The new bachelor of business administration is fully online. There are no textbooks. Students can access 30,000 pages of course material for the degree (not all of it required) on their tablets or smartphones.

Content is personalized, and responds to the 44 currently enrolled students based on their progress. About 60 percent of the required 80-plus “competencies” are linked to performance-based assessments, like writing a paper, working on a group project or creating a portfolio. The rest of the work is objective-based, such as test-taking.

The degree is also completely severed from the credit-hour standard. Brandman is one of four institutions to get both the U.S. Department of Education and its regional accreditor to sign off on this type of program, which is called “direct assessment.” That approach means students can work at their own pace while also receiving federal financial aid.

Brandman estimates the typical student will be able to complete the degree in 30 months. At $5,400 in tuition and fees per year, that means some students should be able to earn the bachelor’s degree for $10,000. That amount has become a trendy target price for a four-year degree, particularly among conservative governors. Students who take longer to complete than the expected 30 months will pay more than $13,500, however.
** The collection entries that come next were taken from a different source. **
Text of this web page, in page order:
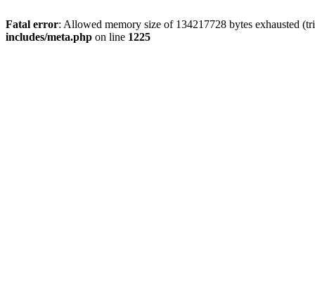
Fatal error: Allowed memory size of 134217728 bytes exhausted
includes/meta.php on line 1225
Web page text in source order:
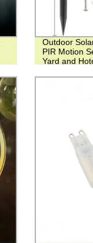
Outdoor
PIR Motion
Yard and
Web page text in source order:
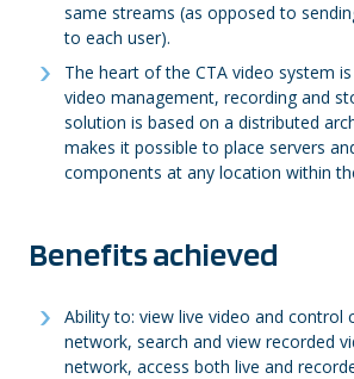
same streams (as opposed to
to each user).
The heart of the CTA video system
video management, recording and
solution is based on a distributed
makes it possible to place servers
components at any location within
Benefits achieved
Ability to: view live video and control
network, search and view recorded
network, access both live and
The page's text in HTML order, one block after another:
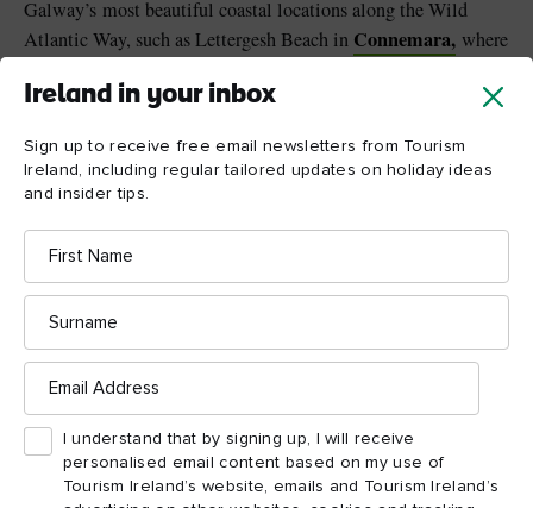
Ireland in your inbox
Sign up to receive free email newsletters from Tourism
Ireland, including regular tailored updates on holiday ideas
and insider tips.
First
Name
Surname
Email
Address
I understand that by signing up, I will receive
personalised email content based on my use of
Tourism Ireland’s website, emails and Tourism Ireland’s
Galway’s most beautiful coastal locations along the Wild
Atlantic Way, such as Lettergesh Beach in Connemara, where
Matt Molloy’s pub in Westport, County Mayo
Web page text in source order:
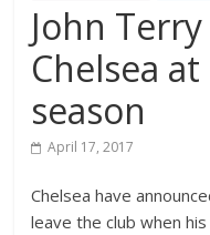
John
Chelsea
season
April 17, 2017
Chelsea have
leave the club when
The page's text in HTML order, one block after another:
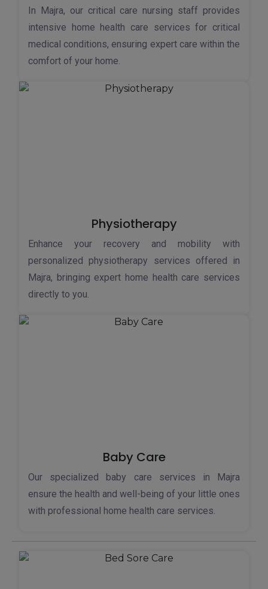
In Majra, our critical care nursing staff provides
intensive home health care services for critical
medical conditions, ensuring expert care within the
comfort of your home.
Physiotherapy
Enhance your recovery and mobility with
personalized physiotherapy services offered in
Majra, bringing expert home health care services
directly to you.
Baby Care
Our specialized baby care services in Majra
ensure the health and well-being of your little ones
with professional home health care services.
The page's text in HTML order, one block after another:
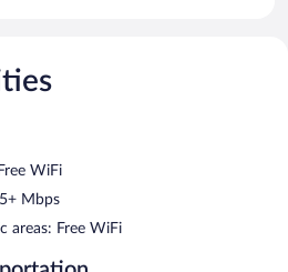
apply). A nightly turndown service
is offered daily.
hotel include an indoor pool, a
below are available either on site
Lion Hotel Templin's on the River
a sauna. The hotel offers a
WiFi
Mbps
areas: Free WiFi
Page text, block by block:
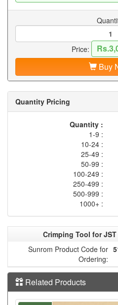
Price:
Buy
Quantity Pricing
Quantity :
1-9 :
10-24 :
25-49 :
50-99 :
100-249 :
250-499 :
500-999 :
1000+ :
Crimping Tool for JST
Sunrom Product Code for
Ordering:
Related Products
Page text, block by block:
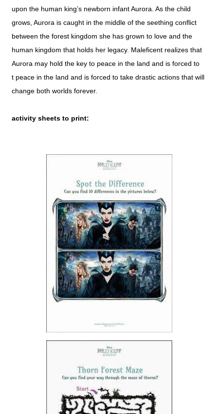
upon the human king’s newborn infant Aurora. As the child
grows, Aurora is caught in the middle of the seething conflict
between the forest kingdom she has grown to love and the
human kingdom that holds her legacy. Maleficent realizes that
Aurora may hold the key to peace in the land and is forced to
t peace in the land and is forced to take drastic actions that will
change both worlds forever.
activity sheets to print:
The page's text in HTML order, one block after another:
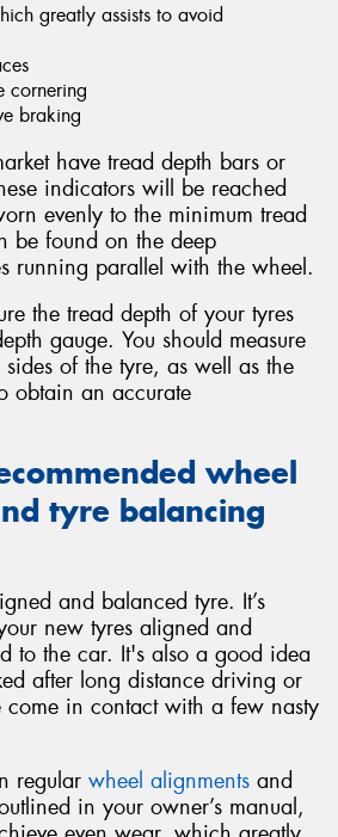
greatly assists to avoid
cornering
braking
have tread depth bars or
indicators will be reached
evenly to the minimum tread
be found on the deep
running parallel with the wheel.
the tread depth of your tyres
gauge. You should measure
of the tyre, as well as the
obtain an accurate
wheel
tyre balancing
and balanced tyre. It’s
new tyres aligned and
to the car. It's also a good idea
after long distance driving or
come in contact with a few nasty
regular wheel alignments and
in your owner’s manual,
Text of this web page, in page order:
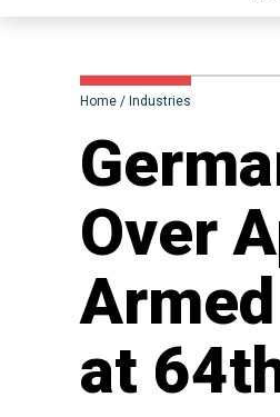
Home Industries
Over
at
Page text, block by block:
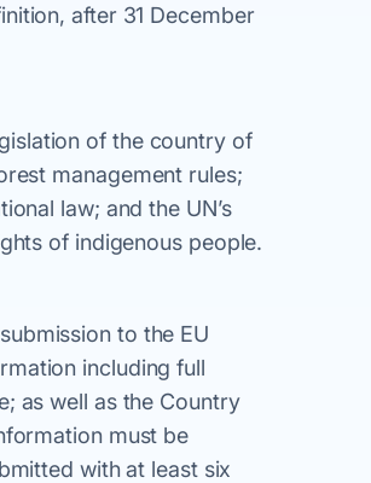
after 31 December
of the country of
management rules;
law; and the UN’s
of indigenous people.
to the EU
including full
as well as the Country
must be
with at least six
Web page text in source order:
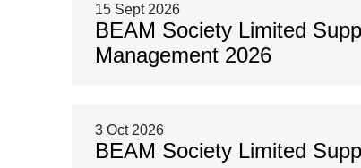
15 Sept 2026
BEAM Society Limited
Management 2026
3 Oct 2026
BEAM Society Limited
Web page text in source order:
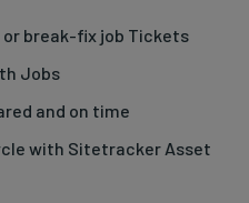
or break-fix job Tickets
Jobs
and on time
with Sitetracker Asset
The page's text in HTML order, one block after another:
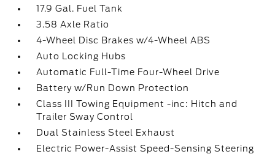
17.9 Gal. Fuel Tank
3.58 Axle Ratio
4-Wheel Disc Brakes w/4-Wheel ABS
Auto Locking Hubs
Automatic Full-Time Four-Wheel Drive
Battery w/Run Down Protection
Class III Towing Equipment -inc: Hitch and
Trailer Sway Control
Dual Stainless Steel Exhaust
Electric Power-Assist Speed-Sensing Steering
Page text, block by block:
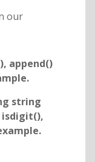
our
append()
string
isdigit(),
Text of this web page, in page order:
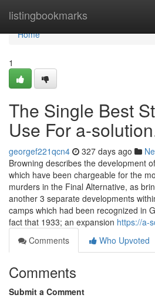
listingbookmarks
Home
Home
1
The Single Best
Use For a-
georgef221qcn4 327 days ago
Browning describes the development
which have been chargeable for the
murders in the Final Alternative, as
another 3 separate developments
camps which had been recognized in
fact that 1933; an expansion https://a-
Comments
Who Upvoted
Comments
Submit a Comment

One reason students should be able to finish quicker than in a traditional program is that they can work toward the degree during 48 weeks of a year, rather than on a semester schedule. They will have an academic coach and access to tutoring faculty throughout.

“You can do it in bits and pieces,” said Laurie Dodge, Brandman’s vice chancellor of institutional assessment and planning and vice provost, adding that students can “be working on more than one competency at a time.”
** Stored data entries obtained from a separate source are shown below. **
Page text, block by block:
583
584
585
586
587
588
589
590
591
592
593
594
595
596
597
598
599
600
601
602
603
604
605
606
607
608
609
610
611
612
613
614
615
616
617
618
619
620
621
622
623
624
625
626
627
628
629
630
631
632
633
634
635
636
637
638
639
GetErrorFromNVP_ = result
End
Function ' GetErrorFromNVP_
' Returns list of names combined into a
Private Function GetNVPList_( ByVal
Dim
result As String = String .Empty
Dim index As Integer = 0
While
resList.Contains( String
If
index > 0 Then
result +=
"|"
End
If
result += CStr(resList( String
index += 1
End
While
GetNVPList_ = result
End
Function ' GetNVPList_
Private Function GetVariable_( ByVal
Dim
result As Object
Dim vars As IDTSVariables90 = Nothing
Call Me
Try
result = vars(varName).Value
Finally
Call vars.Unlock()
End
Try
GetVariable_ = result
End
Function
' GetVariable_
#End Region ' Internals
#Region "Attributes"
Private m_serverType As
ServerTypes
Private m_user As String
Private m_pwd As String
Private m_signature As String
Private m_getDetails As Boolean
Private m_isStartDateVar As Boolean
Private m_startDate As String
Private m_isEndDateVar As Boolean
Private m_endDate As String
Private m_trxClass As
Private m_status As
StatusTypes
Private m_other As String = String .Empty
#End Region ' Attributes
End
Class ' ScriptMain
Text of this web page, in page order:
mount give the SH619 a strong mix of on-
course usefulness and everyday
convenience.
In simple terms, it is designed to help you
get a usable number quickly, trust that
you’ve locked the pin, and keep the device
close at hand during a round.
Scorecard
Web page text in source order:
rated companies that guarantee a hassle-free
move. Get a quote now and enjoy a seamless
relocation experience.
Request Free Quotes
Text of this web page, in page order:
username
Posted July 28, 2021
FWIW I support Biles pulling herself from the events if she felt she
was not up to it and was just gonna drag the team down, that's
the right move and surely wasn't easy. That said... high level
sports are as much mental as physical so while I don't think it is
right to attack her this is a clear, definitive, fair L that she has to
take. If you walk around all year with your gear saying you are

That’s important for the nonprofit Brandman, whose students tend to be adults with jobs.

The university is a subsidiary of Chapman University, which is a private, residential institution based in Orange County, Calif. Brandman, however, offers blended and online degrees out of its almost 30 campus locations in California and Washington State. About 88 percent of the university’s 12,000 students are at least 25 years old. Roughly half (46 percent) are eligible to receive Pell Grants, and 43 percent are members of minority groups.

Nontraditional students -- meaning ones who aren’t 18-24 and interested in attending a residential campus -- appear to be a natural fit for the flexibility of competency-based learning, which allows them to move more quickly through material they already know or to spend more time on concepts when needed.
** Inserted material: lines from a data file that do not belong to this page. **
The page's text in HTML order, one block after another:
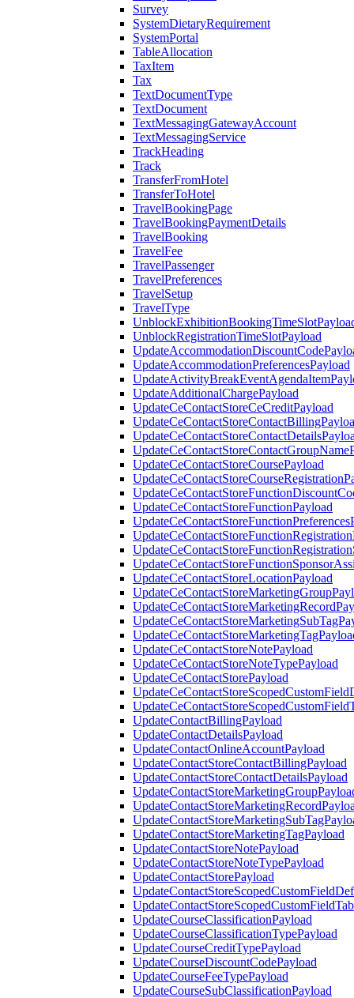
Survey
SystemDietaryRequirement
SystemPortal
TableAllocation
TaxItem
Tax
TextDocumentType
TextDocument
TextMessagingGatewayAccount
TextMessagingService
TrackHeading
Track
TransferFromHotel
TransferToHotel
TravelBookingPage
TravelBookingPaymentDetails
TravelBooking
TravelFee
TravelPassenger
TravelPreferences
TravelSetup
TravelType
UnblockRegistrationTimeSlotPayload
UpdateAccommodationPreferencesPayload
UpdateAdditionalChargePayload
UpdateCeContactStoreCeCreditPayload
UpdateCeContactStoreCoursePayload
UpdateCeContactStoreFunctionPayload
UpdateCeContactStoreLocationPayload
UpdateCeContactStoreNotePayload
UpdateCeContactStoreNoteTypePayload
UpdateCeContactStorePayload
UpdateContactBillingPayload
UpdateContactDetailsPayload
UpdateContactOnlineAccountPayload
UpdateContactStoreContactBillingPayload
UpdateContactStoreContactDetailsPayload
UpdateContactStoreMarketingTagPayload
UpdateContactStoreNotePayload
UpdateContactStoreNoteTypePayload
UpdateContactStorePayload
UpdateCourseClassificationPayload
UpdateCourseClassificationTypePayload
UpdateCourseCreditTypePayload
UpdateCourseDiscountCodePayload
UpdateCourseFeeTypePayload
UpdateCourseSubClassificationPayload
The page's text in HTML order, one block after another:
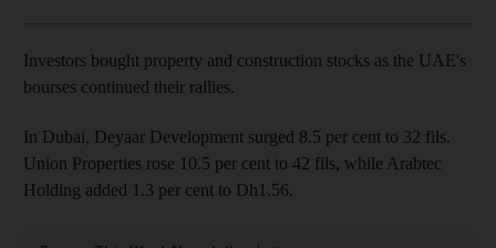
Investors bought property and construction stocks as the UAE's
bourses continued their rallies.
In Dubai, Deyaar Development surged 8.5 per cent to 32 fils.
Union Properties rose 10.5 per cent to 42 fils, while Arabtec
Holding added 1.3 per cent to Dh1.56.
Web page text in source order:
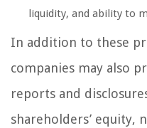
liquidity, and ability to
In addition to these
companies may also
reports and
shareholders’ equity,
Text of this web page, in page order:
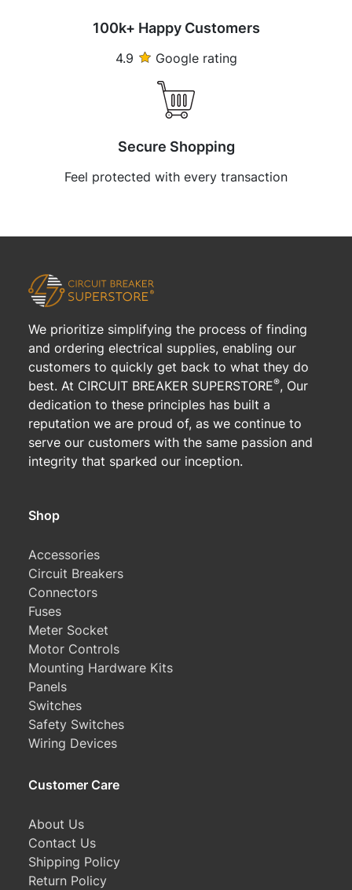
100k+ Happy Customers
4.9 Google rating
Secure Shopping
Feel protected with every transaction
We prioritize simplifying the process of finding
and ordering electrical supplies, enabling our
customers to quickly get back to what they do
best. At CIRCUIT BREAKER SUPERSTORE®, Our
dedication to these principles has built a
reputation we are proud of, as we continue to
serve our customers with the same passion and
integrity that sparked our inception.
Shop
Accessories
Circuit Breakers
Connectors
Fuses
Meter Socket
Motor Controls
Mounting Hardware Kits
Panels
Switches
Safety Switches
Wiring Devices
Customer Care
About Us
Contact Us
Shipping Policy
Return Policy
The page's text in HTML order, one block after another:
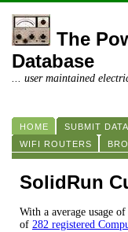
The
Database
... user maintained
HOME SUBMIT DATA
WIFI ROUTERS
SolidRun
With a average usage
of 282 registered
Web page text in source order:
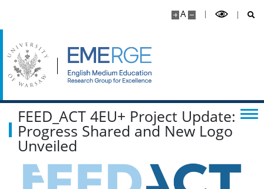
A
FEED_ACT 4EU+ Project Update:
Progress Shared and New Logo
Unveiled
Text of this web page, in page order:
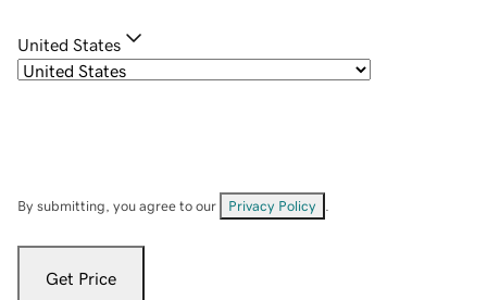
United States
By submitting, you agree to our Privacy Policy
Get Price
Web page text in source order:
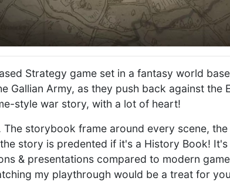
Strategy game set in a fantasy world
Gallian Army, as they push back against the
style war story, with a lot of heart!
The storybook frame around every scene,
story is predented if it's a History Book! It's
& presentations compared to modern
my playthrough would be a treat for
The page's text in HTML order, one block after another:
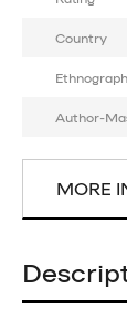
Country
Author-
MORE
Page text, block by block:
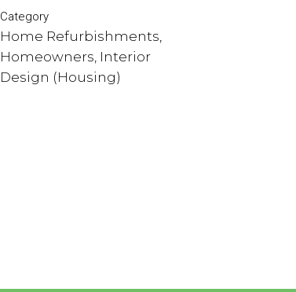
Category
Home Refurbishments,
Homeowners, Interior
Design (Housing)
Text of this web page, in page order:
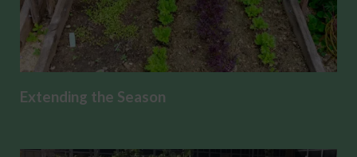
Extending the Season
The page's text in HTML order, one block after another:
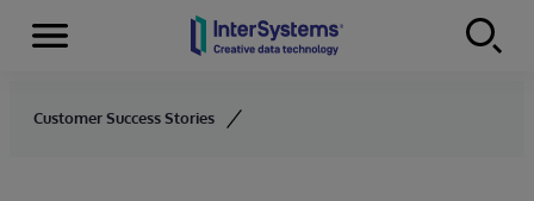
Skip to content
Menu
Customer Success Stories
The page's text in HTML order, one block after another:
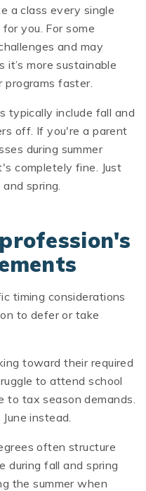
a class every single
you. For some
and may
it’s more sustainable
faster.
typically include fall and
off. If you're a parent
during summer
completely fine. Just
spring.
timing considerations
to defer or take
toward their required
to attend school
to tax season demands.
instead.
often structure
during fall and spring
the summer when
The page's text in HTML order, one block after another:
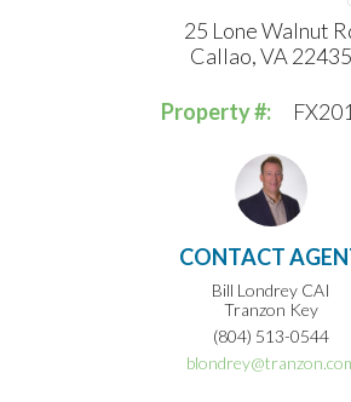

Many of the more than 200 institutions that are currently adding competency-based degrees are focused on working adults. Yet experts said Brandman has gone further than most.

In addition to its successful pursuit of direct assessment, the university is “possibly unique” in having taken an existing undergraduate major and rebuilt it as a competency-based program, said Mike Offerman, a consultant and president emeritus of Capella University.

As a result, Brandman’s foray is “more institutional and systemic” than those of most other institutions, many of which have created new competency-based programs outside of their core bachelor’s degree programs.

Rigor and Business-Friendly

Several outside vendors want to help colleges give competency-based education a whirl.

College for America, a subsidiary of Southern New Hampshire University, recently spun off its competency-based learning platform. The nonprofit institution’s new offering, Motivis, is now a for-profit company that offers its services to other colleges.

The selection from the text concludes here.